In some sense they are just a natural evolution of training in game environments ala deepmind. It’s not the whole of alignment of course, but no sane person should accept claims about an agent’s safety without a large inspect-able dataset of that agent arch’s behavioral data in well controlled sandbox sims (where deception is avoided because the agent isn’t aware of sim containment). It isn’t the complete solution, but it should be table stakes. It’s not the kind of deep new theoretical insight that most LW type alignment researchers are interested in—as its more of a standard engineering approach, but that doesn’t make it any less important.
Yes, not a new idea, certainly not my idea. I’m not even arguing for my personal work or expertise being relevant to it. What I am arguing is that it is important, and we need it ASAP, and until that is at least publicly underway I need to keep pointing out that we need it. It’s time to start turning theoretical ideas into actual working systems.
If you look over your bullet list and then ask “is this a capability groups training proto-AGI in sims (like DM) already have today?” or “are likely to have by the time for AGI?”, I get yes for all basically.

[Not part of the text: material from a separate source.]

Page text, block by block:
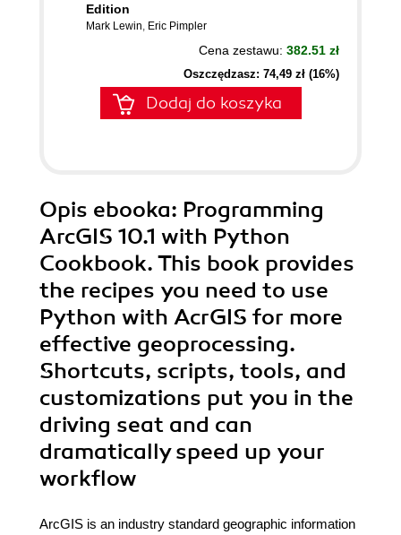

So to the extent the safe path here differs from business as usual, it seems to be around:
1.) coordinating on standardized sim environments where AGI teams can still compete over model design while coordinating on shared sim sandbox and safety evaluation infrastructure.
and 2.) advocating the importance of leakage prevention/data isolation as we approach AGI (isolating the sim environment so that it doesn’t reveal too much about our world).
For an example of 2, when Carmack was talking about his AGI approach he ponders whether AGI’s will need a full sim with virtual tv screens or whether you can skip the sim and just hook the tv/browser directly to their input. It’s clear there he isn’t really considering the danger of letting potentially future dangerous AGI read the internet.
So long as the AI retains no modifications or artifacts from the evaluation, then it can’t learn from it, and thus it should be safe to make the simulation as accurate as possible. And I agree that some things like this are already sort of happening, but I think not with the evaluation being focused on the most dangerous paths (agentive strategic planning to acquire resources, self-modification to increase abilities, deceptive manipulation to avoid detection and run cons, etc.). And not in a widespread consistent way, where all papers published have a little note saying that the model passed it’s standardized safety evals.
If the AI learns it is in a sim that could completely undermine or invalidate any evaluations of it’s ethical/moral/altruistic behavior. I am assuming that the agent’s entire life and education training process is thus an evaluation. The sim can be ‘accurate’, it just needs to be knowledge constrained. A medieval tech era sim would be fine for example.
This post seemed to start as a reply to AGI Timelines etc and then morphed into a discussion of safety boxes. I clicked on the link expecting to reply to the former, but i’m actually going to comment on the latter.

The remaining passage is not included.